A: Let $x_{t+1} = Ax_t + Bu_t$ be a DT control system. Usually, $BB'$ is not invertible and thus not positive definite (for which case Ben presented his answer). Here, I'd like to show the divergence in the general case, where $(A,B)$ is controllable.
The $T$-horizon controllability gramian is defined by $W_T := \sum_{t=0}^TA^tBB'(A')^t$. Its eigenvalues tell us something about how far we can reach at time $T$ from zero. However, what you have here is the expression $Tr(W_TS)$ and you would like to know whether is has a limit as $T\to\infty$ if $A$ is not stable. As Ben already showed for the case that $BB'$ is positive definite (in which case $(A,B)$ is trivially controllable), the answer is no. Here is my reasoning:

*

*If $C$ is positive semi-definite, then $Tr(C)\ge \langle Cx,x\rangle$ for any unit vector $x$.

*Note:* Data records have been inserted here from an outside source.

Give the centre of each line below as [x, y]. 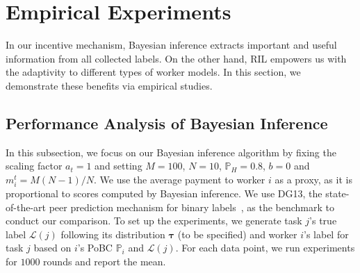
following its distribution [113, 234]
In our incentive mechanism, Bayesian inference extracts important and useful [171, 45]
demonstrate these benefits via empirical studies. [109, 85]
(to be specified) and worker [237, 234]
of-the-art [26, 207]
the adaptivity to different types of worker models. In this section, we [153, 72]
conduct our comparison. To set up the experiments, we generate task [154, 221]
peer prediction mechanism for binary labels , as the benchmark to [191, 207]

Indeed, if $C = U'DU$ is the eigenvalue decomposition of $C$, then, setting $y := Ux$, we have
$$
\langle Cx,x\rangle = \langle DUx,Ux\rangle = \sum_k\lambda_ky_k^2\le\sum_k\lambda_k = Tr(C)
$$
since $y_k^2\le\|y\|^2 = \|Ux\|^2 = \|x\|^2\le 1$ for each $k$.


*Assume that $A$ (and thus also $A'$) has an eigenvalue $\lambda$ with $|\lambda|\ge 1$. Choose a corresponding eigenvector $x\neq 0$ for $A'$. Then
$$
\langle W_T x,x\rangle = \sum_{t=0}^T\|B'(A')^tx\|^2 = \sum_{t=0}^T|\lambda|^{2t}\|B'x\|^2\,\ge\,(T+1)\|B'x\|^2.
$$
As $(A,B)$ is controllable, the Kalman matrix $K = (B,AB,\ldots,A^{n-1}B)$ has full rank $n$ and so its transpose $K'$ has trivial kernel. If $B'x = 0$ and $A'x = \lambda x$, then $K'x=0$, which is impossible. So, $\|B'x\|\neq 0$.


*We now come to the conclusion. Let $y$ be a vector such that $S^{1/2}y = x$, where $x$ is as in 2. above. Then, by 1. and 2.,
\begin{align*}
Tr(W_TS)
&= Tr(S^{1/2}W_TS^{1/2})\,\ge\,\|y\|^{-2}\langle S^{1/2}W_TS^{1/2}y,y\rangle\\
&= \|y\|^{-2}\langle W_Tx,x\rangle\ge C\cdot T
\end{align*}
with $C = \|y\|^{-2}\|B'x\|^2$. This shows that $Tr(W_TS)\to\infty$ as $T\to\infty$.